Exercise details
A letter-for-letter copy of the listing is required, with no pictures in it.

Data excerpts

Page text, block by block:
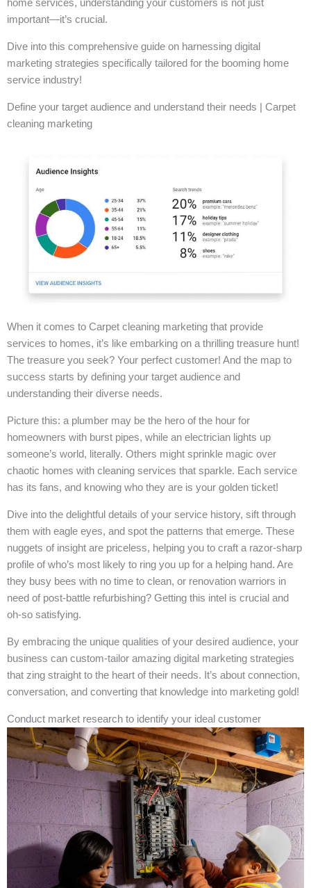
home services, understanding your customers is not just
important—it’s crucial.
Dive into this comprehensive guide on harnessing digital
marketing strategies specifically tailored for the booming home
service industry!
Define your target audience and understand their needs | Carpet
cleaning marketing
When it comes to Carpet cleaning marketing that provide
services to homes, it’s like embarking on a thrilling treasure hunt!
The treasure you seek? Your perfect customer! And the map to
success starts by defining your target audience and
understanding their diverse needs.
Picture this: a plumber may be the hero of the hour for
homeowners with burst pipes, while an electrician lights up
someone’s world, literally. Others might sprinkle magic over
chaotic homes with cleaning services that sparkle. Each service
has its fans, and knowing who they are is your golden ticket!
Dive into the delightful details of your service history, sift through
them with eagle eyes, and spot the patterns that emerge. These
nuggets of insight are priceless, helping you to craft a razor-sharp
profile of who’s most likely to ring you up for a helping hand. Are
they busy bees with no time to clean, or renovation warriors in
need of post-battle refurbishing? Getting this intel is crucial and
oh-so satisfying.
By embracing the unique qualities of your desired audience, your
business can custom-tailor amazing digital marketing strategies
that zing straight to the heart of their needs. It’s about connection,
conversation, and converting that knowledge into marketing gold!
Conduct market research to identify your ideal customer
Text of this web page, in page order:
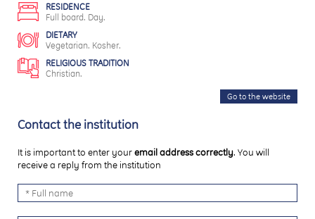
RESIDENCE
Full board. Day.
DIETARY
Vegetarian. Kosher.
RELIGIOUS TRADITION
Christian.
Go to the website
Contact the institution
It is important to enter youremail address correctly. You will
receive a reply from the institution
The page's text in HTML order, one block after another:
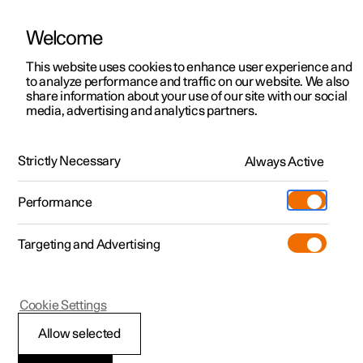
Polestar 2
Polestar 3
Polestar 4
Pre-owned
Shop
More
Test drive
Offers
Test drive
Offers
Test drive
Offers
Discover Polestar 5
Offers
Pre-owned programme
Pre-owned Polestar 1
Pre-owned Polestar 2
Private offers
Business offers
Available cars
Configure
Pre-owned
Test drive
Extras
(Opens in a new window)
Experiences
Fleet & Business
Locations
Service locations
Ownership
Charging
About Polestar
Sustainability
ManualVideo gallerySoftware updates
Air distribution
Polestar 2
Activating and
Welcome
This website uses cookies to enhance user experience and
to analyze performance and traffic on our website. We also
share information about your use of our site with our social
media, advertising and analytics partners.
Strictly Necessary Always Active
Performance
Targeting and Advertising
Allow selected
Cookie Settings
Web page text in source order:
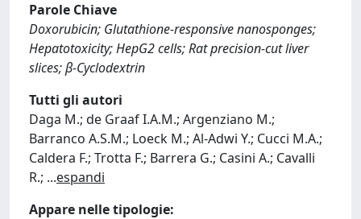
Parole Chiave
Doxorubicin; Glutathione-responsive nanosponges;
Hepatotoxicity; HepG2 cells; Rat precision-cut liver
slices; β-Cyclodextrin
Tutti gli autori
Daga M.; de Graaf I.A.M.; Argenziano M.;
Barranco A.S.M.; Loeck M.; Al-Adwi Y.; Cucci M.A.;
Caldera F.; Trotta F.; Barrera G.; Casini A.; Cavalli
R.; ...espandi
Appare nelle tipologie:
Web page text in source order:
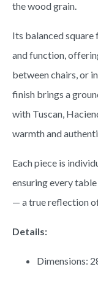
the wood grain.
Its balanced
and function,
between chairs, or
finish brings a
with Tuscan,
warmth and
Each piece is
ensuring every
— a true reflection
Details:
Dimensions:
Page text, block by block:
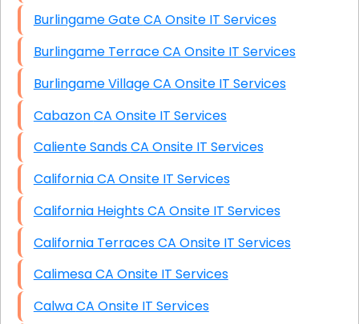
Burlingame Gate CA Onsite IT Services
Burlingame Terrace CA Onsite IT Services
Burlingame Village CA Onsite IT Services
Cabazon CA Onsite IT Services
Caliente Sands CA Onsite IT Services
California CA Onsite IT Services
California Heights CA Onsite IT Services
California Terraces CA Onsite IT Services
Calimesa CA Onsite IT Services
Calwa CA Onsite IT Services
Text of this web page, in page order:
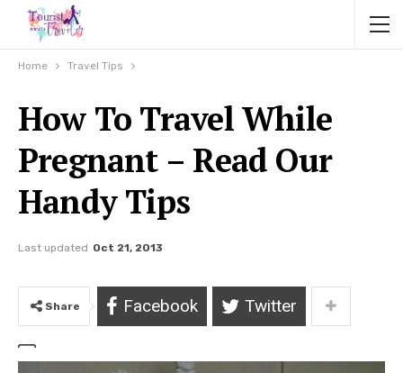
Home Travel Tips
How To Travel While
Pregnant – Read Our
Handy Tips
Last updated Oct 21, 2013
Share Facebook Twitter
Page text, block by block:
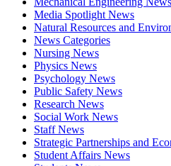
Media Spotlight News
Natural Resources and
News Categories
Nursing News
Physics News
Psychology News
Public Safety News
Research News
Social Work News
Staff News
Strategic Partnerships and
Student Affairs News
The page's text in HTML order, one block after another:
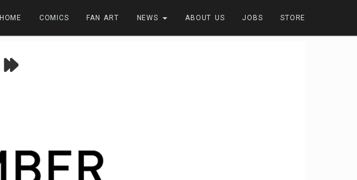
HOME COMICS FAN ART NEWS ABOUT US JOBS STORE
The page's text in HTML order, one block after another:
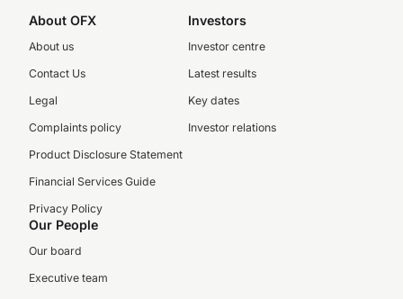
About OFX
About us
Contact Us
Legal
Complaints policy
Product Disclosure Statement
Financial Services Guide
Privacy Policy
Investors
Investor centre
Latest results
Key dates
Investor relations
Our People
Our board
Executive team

Solution
Page text, block by block:
home services, understanding your customers is not just
important—it’s crucial.
Dive into this comprehensive guide on harnessing digital
marketing strategies specifically tailored for the booming home
service industry!
Define your target audience and understand their needs | Carpet
cleaning marketing
When it comes to Carpet cleaning marketing that provide
services to homes, it’s like embarking on a thrilling treasure hunt!
The treasure you seek? Your perfect customer! And the map to
success starts by defining your target audience and
understanding their diverse needs.
Picture this: a plumber may be the hero of the hour for
homeowners with burst pipes, while an electrician lights up
someone’s world, literally. Others might sprinkle magic over
chaotic homes with cleaning services that sparkle. Each service
has its fans, and knowing who they are is your golden ticket!
Dive into the delightful details of your service history, sift through
them with eagle eyes, and spot the patterns that emerge. These
nuggets of insight are priceless, helping you to craft a razor-sharp
profile of who’s most likely to ring you up for a helping hand. Are
they busy bees with no time to clean, or renovation warriors in
need of post-battle refurbishing? Getting this intel is crucial and
oh-so satisfying.
By embracing the unique qualities of your desired audience, your
business can custom-tailor amazing digital marketing strategies
that zing straight to the heart of their needs. It’s about connection,
conversation, and converting that knowledge into marketing gold!
Conduct market research to identify your ideal customer
Text of this web page, in page order:
RESIDENCE
Full board. Day.
DIETARY
Vegetarian. Kosher.
RELIGIOUS TRADITION
Christian.
Go to the website
Contact the institution
It is important to enter youremail address correctly. You will
receive a reply from the institution
The page's text in HTML order, one block after another:
Polestar 2
Polestar 3
Polestar 4
Pre-owned
Shop
More
Test drive
Offers
Test drive
Offers
Test drive
Offers
Discover Polestar 5
Offers
Pre-owned programme
Pre-owned Polestar 1
Pre-owned Polestar 2
Private offers
Business offers
Available cars
Configure
Pre-owned
Test drive
Extras
(Opens in a new window)
Experiences
Fleet & Business
Locations
Service locations
Ownership
Charging
About Polestar
Sustainability
ManualVideo gallerySoftware updates
Air distribution
Polestar 2
Activating and
Welcome
This website uses cookies to enhance user experience and
to analyze performance and traffic on our website. We also
share information about your use of our site with our social
media, advertising and analytics partners.
Strictly Necessary Always Active
Performance
Targeting and Advertising
Allow selected
Cookie Settings
Web page text in source order:
Parole Chiave
Doxorubicin; Glutathione-responsive nanosponges;
Hepatotoxicity; HepG2 cells; Rat precision-cut liver
slices; β-Cyclodextrin
Tutti gli autori
Daga M.; de Graaf I.A.M.; Argenziano M.;
Barranco A.S.M.; Loeck M.; Al-Adwi Y.; Cucci M.A.;
Caldera F.; Trotta F.; Barrera G.; Casini A.; Cavalli
R.; ...espandi
Appare nelle tipologie:
Web page text in source order:
the wood grain.
Its balanced
and function,
between chairs, or
finish brings a
with Tuscan,
warmth and
Each piece is
ensuring every
— a true reflection
Details:
Dimensions:
Page text, block by block:
Burlingame Gate CA Onsite IT Services
Burlingame Terrace CA Onsite IT Services
Burlingame Village CA Onsite IT Services
Cabazon CA Onsite IT Services
Caliente Sands CA Onsite IT Services
California CA Onsite IT Services
California Heights CA Onsite IT Services
California Terraces CA Onsite IT Services
Calimesa CA Onsite IT Services
Calwa CA Onsite IT Services
Text of this web page, in page order:
Home Travel Tips
How To Travel While
Pregnant – Read Our
Handy Tips
Last updated Oct 21, 2013
Share Facebook Twitter
Page text, block by block:
Media Spotlight News
Natural Resources and
News Categories
Nursing News
Physics News
Psychology News
Public Safety News
Research News
Social Work News
Staff News
Strategic Partnerships and
Student Affairs News
The page's text in HTML order, one block after another:
HOME COMICS FAN ART NEWS ABOUT US JOBS STORE
The page's text in HTML order, one block after another:
About OFX
About us
Contact Us
Legal
Complaints policy
Product Disclosure Statement
Financial Services Guide
Privacy Policy
Investors
Investor centre
Latest results
Key dates
Investor relations
Our People
Our board
Executive team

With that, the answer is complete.